Поэтому в целом я очень рад, что такая книга, со множеством важнейших деталей и фактов из недавнего, но ещё не исследованного прошлого, написана.

Шелковский – Паперному 15.04.82

Дорогой Владимир!

Послал Вам короткое письмо со всякими пожеланиями относительно текста, но переписка может растянуться надолго, а времени мало, надо торопиться.
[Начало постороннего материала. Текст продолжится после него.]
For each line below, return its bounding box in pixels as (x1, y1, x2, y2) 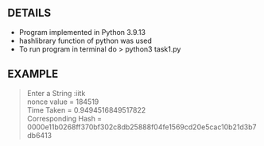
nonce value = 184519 (26, 97, 99, 106)
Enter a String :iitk (26, 88, 86, 98)
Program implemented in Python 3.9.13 (18, 27, 146, 36)
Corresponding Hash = (26, 113, 103, 123)
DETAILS (7, 6, 52, 20)
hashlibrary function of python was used (18, 36, 153, 45)
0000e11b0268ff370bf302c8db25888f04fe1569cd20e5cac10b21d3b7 (26, 122, 257, 132)
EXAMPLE (7, 67, 59, 81)
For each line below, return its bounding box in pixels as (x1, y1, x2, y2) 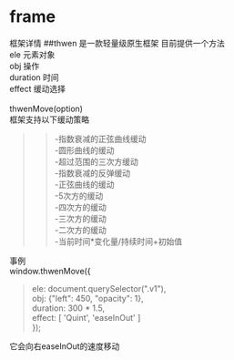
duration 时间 (9, 71, 59, 83)
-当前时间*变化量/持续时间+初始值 (54, 235, 183, 247)
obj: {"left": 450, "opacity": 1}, (31, 293, 144, 303)
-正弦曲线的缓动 (54, 179, 116, 190)
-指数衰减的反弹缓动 (54, 167, 131, 179)
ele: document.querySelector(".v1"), (31, 283, 167, 293)
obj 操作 (9, 60, 40, 71)
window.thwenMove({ (9, 265, 91, 276)
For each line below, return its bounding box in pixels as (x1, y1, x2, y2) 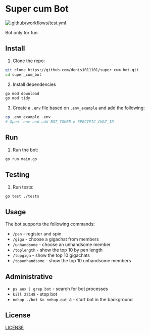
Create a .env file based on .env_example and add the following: (12, 105, 145, 111)
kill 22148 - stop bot (12, 291, 57, 297)
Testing (5, 170, 30, 179)
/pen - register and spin (12, 231, 62, 237)
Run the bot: (12, 147, 38, 153)
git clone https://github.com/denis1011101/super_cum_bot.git (5, 67, 139, 72)
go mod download (5, 91, 39, 96)
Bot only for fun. (5, 29, 39, 35)
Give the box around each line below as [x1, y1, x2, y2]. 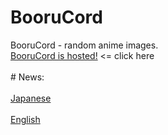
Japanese [10, 92, 52, 104]
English [10, 113, 41, 125]
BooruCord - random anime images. [10, 39, 159, 51]
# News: [10, 71, 45, 83]
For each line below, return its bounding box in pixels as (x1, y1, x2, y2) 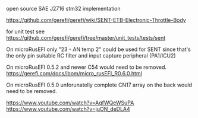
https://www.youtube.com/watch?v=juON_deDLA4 (6, 106, 131, 112)
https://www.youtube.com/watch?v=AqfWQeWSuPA (6, 99, 134, 106)
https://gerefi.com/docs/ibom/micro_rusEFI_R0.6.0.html (6, 70, 143, 76)
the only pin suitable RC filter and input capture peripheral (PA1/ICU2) (6, 52, 177, 59)
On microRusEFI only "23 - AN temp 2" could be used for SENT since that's (6, 46, 191, 53)
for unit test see (6, 28, 45, 35)
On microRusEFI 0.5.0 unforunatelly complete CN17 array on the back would (6, 81, 192, 88)
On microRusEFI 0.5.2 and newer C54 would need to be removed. (6, 63, 166, 71)
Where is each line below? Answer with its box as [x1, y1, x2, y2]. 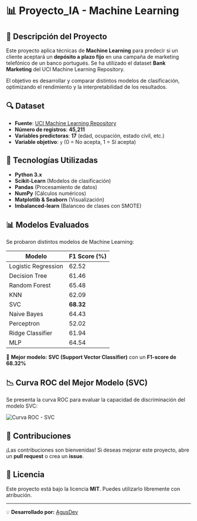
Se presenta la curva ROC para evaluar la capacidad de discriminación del [6, 396, 186, 404]
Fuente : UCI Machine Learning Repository [14, 119, 117, 126]
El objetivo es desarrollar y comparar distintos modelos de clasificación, [6, 77, 180, 84]
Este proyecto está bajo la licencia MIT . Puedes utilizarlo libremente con [6, 485, 181, 492]
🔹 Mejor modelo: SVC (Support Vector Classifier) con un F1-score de [6, 354, 176, 361]
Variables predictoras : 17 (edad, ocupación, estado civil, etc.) [14, 132, 165, 139]
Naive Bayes [9, 310, 43, 318]
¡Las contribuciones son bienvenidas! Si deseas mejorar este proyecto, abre [6, 446, 189, 453]
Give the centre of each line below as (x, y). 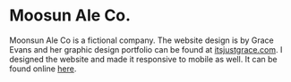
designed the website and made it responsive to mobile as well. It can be (143, 59)
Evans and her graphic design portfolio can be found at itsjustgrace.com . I (146, 49)
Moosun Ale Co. (70, 16)
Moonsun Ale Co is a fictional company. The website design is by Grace (142, 40)
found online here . (43, 69)
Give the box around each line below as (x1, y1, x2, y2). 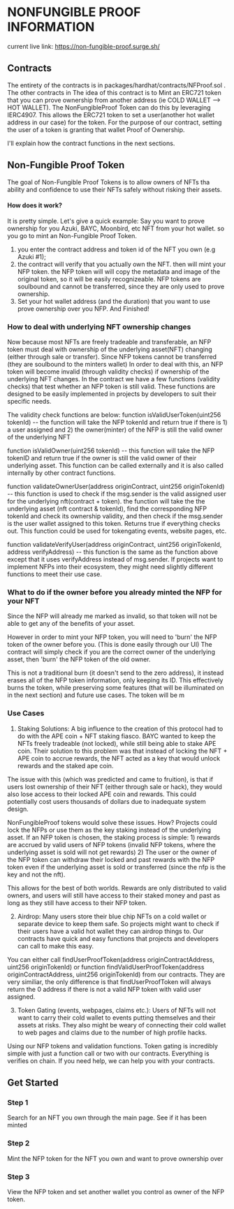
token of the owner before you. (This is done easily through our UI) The (7, 640, 212, 649)
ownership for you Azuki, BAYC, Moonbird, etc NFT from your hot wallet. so (7, 224, 225, 233)
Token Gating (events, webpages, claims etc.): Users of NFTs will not (17, 1006, 217, 1014)
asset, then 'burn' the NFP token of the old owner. (7, 655, 151, 664)
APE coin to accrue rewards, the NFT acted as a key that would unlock (17, 754, 221, 762)
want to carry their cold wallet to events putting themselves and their (17, 1013, 216, 1022)
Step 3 (7, 1171, 30, 1181)
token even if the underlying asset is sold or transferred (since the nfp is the (7, 863, 226, 871)
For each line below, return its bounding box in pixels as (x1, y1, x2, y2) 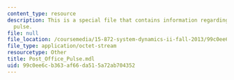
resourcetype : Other (7, 49, 68, 56)
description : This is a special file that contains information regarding (7, 17, 229, 24)
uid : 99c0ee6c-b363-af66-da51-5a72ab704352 (7, 62, 136, 69)
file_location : (7, 36, 52, 43)
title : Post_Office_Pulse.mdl (7, 56, 95, 63)
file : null (7, 29, 39, 37)
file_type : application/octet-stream (7, 42, 117, 49)
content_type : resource (7, 10, 77, 17)
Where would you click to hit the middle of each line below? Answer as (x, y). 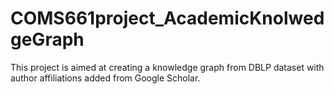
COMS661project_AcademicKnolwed (167, 18)
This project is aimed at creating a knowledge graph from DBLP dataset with (167, 67)
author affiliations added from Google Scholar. (105, 78)
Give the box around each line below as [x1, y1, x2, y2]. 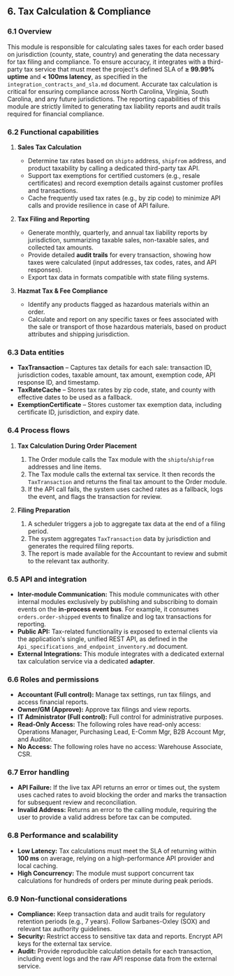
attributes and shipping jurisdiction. [27, 329, 130, 338]
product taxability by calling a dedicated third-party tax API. [27, 164, 200, 172]
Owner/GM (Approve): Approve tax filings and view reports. [17, 706, 191, 714]
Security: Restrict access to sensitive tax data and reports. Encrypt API [17, 932, 223, 941]
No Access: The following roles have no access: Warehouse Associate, [17, 743, 224, 751]
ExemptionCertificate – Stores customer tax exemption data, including [17, 401, 222, 409]
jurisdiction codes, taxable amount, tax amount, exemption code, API [17, 371, 216, 379]
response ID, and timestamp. [17, 378, 101, 387]
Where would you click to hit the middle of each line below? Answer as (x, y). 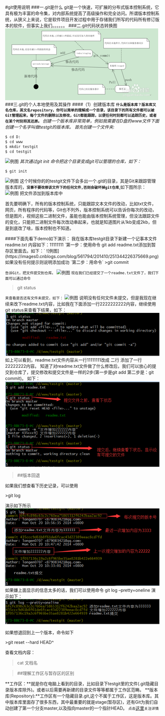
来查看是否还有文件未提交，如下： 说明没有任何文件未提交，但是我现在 (79, 298)
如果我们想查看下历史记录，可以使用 (42, 486)
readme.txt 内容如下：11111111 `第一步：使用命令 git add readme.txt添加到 (78, 245)
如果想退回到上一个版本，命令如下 (39, 632)
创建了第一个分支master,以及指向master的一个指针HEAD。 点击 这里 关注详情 (84, 708)
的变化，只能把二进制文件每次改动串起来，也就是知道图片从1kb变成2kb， (79, 222)
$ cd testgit (18, 152)
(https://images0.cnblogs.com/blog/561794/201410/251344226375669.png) (82, 256)
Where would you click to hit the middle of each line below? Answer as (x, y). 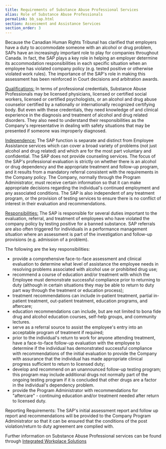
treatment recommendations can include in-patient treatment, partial (82, 296)
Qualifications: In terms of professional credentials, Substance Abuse (76, 89)
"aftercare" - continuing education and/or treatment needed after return (86, 396)
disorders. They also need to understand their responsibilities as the (75, 120)
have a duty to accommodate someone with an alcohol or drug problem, (79, 48)
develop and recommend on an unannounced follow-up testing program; (87, 369)
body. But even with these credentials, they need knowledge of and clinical (82, 110)
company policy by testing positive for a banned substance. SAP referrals (80, 224)
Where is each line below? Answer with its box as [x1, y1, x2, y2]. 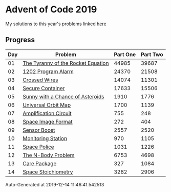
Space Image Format [23, 118, 73, 125]
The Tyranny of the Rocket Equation [23, 59, 109, 66]
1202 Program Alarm [23, 68, 74, 75]
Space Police [23, 143, 55, 150]
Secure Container [23, 84, 65, 92]
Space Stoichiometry [23, 168, 73, 176]
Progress [5, 36, 35, 44]
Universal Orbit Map [23, 101, 71, 109]
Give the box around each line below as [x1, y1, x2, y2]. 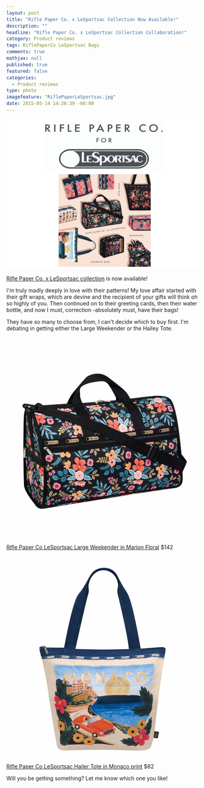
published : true [6, 61, 48, 67]
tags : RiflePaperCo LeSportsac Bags [6, 42, 100, 48]
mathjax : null [6, 55, 43, 61]
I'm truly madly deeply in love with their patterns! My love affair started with [6, 286, 197, 294]
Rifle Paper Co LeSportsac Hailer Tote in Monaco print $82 [6, 763, 155, 770]
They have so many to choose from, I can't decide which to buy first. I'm [6, 318, 189, 325]
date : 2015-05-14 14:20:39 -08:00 [6, 101, 95, 107]
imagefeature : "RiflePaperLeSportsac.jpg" [6, 94, 116, 101]

Итак, я думаю на сегодняшний день, что в № 4 «А – Я» может пойти 2 глава «Движение – неподвижность» с небольшими сокращениями за счёт углубления в историю дореволюционного времени. Две необходимейшие вещи: первое – иллюстрации, которых желательно как можно больше (об этом уже писал), и второе – английский перевод, который лучше бы сделать под Вашим наблюдением и в возможно кратчайший срок. Перевод может быть частично оплачен – об этом надо по телефону договориться с Сашей Косолаповым <…> Но если б кто-то смог сделать его бесплатно, то было бы ещё лучше, т. к. журнал нищенствует. Но, повторяю, главное – время, при наших расстояниях всё растягивается на месяцы. Чем больше перечитываю Ваш текст, тем больше он мне нравится. Прочёл ещё раз более внимательно тот отрывок, напечатанный в «37». Читал с неослабевающим интересом, как детективный роман, хотя Ваша основная предпосылка мне кажется абсурдной.
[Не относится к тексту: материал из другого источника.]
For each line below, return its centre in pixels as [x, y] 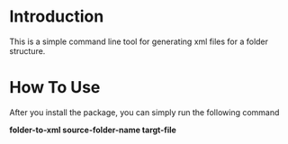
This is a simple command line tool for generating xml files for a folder [139, 41]
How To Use [55, 88]
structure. [27, 50]
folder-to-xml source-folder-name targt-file [93, 130]
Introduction [57, 17]
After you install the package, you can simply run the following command [144, 112]
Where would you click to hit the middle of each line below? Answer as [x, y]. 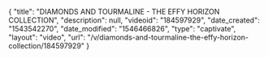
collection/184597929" [47, 46]
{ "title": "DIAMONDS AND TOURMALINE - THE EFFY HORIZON [114, 12]
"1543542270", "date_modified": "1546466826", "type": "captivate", [122, 29]
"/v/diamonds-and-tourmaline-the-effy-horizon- [168, 37]
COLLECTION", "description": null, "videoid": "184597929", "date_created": [134, 20]
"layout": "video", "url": [47, 37]
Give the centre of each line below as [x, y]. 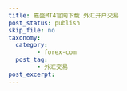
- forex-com [57, 52]
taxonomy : [25, 38]
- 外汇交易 [53, 67]
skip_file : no [32, 30]
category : [32, 45]
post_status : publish [44, 23]
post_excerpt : [32, 74]
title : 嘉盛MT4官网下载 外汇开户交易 [64, 15]
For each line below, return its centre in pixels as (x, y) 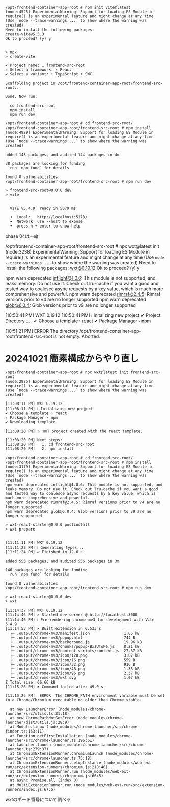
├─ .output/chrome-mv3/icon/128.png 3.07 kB (75, 655)
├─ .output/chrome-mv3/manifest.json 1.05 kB (75, 633)
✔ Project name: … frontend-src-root (45, 65)
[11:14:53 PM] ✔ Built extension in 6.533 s (53, 628)
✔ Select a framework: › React (38, 70)
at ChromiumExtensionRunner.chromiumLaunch (56, 753)
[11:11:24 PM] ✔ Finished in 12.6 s (44, 552)
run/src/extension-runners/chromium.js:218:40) (57, 767)
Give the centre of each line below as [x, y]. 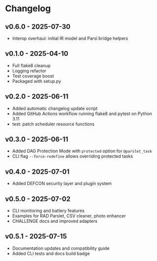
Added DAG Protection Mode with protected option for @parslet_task [82, 151]
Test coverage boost [33, 76]
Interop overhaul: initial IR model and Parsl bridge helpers [70, 38]
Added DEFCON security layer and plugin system [62, 184]
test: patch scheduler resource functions [53, 124]
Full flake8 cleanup [31, 65]
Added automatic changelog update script [55, 108]
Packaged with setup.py [37, 81]
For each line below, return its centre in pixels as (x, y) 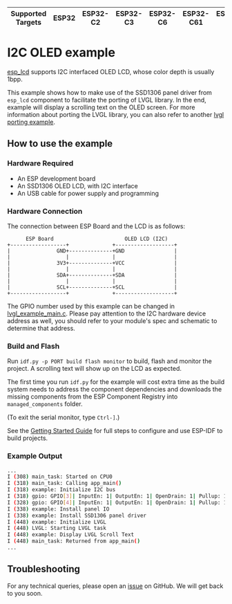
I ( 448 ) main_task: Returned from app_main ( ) (74, 541)
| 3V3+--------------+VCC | (92, 263)
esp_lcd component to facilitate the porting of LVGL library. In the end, (107, 100)
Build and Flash (33, 346)
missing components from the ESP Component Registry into (93, 396)
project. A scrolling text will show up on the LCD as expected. (94, 369)
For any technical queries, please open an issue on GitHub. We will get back (115, 586)
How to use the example (60, 144)

Вот мои замечания. В отличие от Вас, я совершенно согласен с теми западными искусствоведами, которые утверждают, что ход развития искусства 20‐х гг. был изменён политической силой (и что «за принципами соцреализма лежат вкусы самого Сталина»). На мой взгляд, это самоочевидно. И для нас, то есть людей не посторонних, в доказательствах не нуждается. Дальше можно объяснить, почему сами события, от которых зависела эстетика и культура, развернулись так, а не иначе, но это уже проблемы не эстетические, хотя и не менее увлекательные. Смену эстетических взглядов и стилей на публике 20–30‐х гг. никак нельзя назвать естественной. Идеи 20 гг. не исчерпали себя, чтобы умереть естественной смертью, как не умер естественной смертью театр Мейерхольда, да и он сам. (Клод Моне дожил до 26 г., пережив не только импрессионизм, но и постимпрессионизм, кубизм, фовизм, начало дада и пр., пережив несколько естественно сменивших друг друга течений. Можно ли так сказать о Малевиче?)
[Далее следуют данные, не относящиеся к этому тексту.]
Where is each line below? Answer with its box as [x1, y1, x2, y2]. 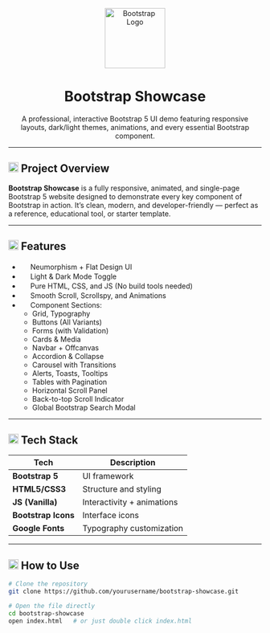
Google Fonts [12, 523, 65, 534]
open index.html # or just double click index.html [8, 617, 193, 625]
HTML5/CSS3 [12, 484, 67, 495]
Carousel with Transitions [31, 360, 117, 370]
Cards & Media [31, 334, 82, 344]
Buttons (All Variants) [31, 317, 103, 327]
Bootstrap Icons [12, 510, 75, 521]
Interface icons [82, 510, 139, 521]
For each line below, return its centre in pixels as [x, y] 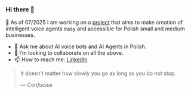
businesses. [20, 35]
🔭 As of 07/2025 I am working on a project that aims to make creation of [94, 23]
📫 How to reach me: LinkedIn [51, 59]
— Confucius [36, 85]
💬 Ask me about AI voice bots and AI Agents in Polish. [80, 46]
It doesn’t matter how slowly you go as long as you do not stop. [98, 73]
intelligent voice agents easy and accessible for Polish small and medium [95, 29]
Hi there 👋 [20, 10]
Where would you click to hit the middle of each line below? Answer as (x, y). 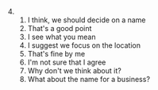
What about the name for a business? (89, 79)
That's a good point (60, 28)
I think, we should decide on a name (87, 20)
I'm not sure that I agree (67, 62)
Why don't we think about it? (74, 70)
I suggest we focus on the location (84, 45)
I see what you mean (62, 37)
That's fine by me (56, 54)
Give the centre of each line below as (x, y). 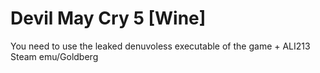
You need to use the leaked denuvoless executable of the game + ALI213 (160, 46)
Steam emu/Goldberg (54, 56)
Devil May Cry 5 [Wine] (108, 18)
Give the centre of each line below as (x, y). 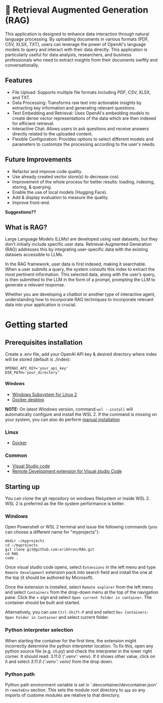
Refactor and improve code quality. (47, 171)
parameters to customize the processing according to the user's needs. (84, 144)
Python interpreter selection (39, 630)
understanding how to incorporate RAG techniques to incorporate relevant (79, 300)
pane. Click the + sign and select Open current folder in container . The (79, 597)
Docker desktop (28, 399)
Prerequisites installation (44, 342)
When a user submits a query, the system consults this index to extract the (80, 269)
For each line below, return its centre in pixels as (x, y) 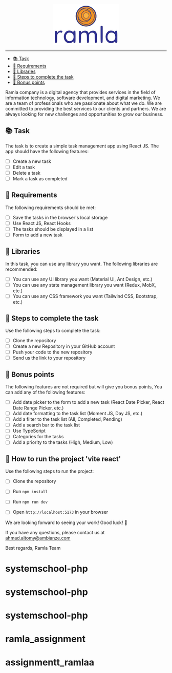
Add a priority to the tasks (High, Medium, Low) (63, 442)
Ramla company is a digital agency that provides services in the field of (80, 92)
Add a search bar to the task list (46, 425)
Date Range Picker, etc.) (38, 408)
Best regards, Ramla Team (33, 548)
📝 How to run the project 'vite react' (63, 459)
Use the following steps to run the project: (50, 471)
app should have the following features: (47, 151)

Политическое и административное влияние явно имело место, причём в самой грубой и жуткой форме, вплоть до уничтожения произведений. Был смыт фильм Эйзенштейна «Бежин луг», были сбиты фрески Фаворского, рассыпались набранные книги, запрещались спектакли. Для поворота событий достаточно было и морального убийства художника: облаивание в газетах, лишение профессионального заработка, добавление к имени суффикса «щина» – не надо забывать, что дело происходит в тоталитарном государстве, набравшем силу к 30 гг., в государстве, против которого у художника не было ни малейшего шанса, никакого средства защиты. Но деятели искусства убивались и физически. (Единственная аналогия этому – Германия конца 30 гг., гитлеровские директивы по всем немецким музеям об уничтожении произведений так называемого «дегенеративного искусства» и с запретом художникам работать.)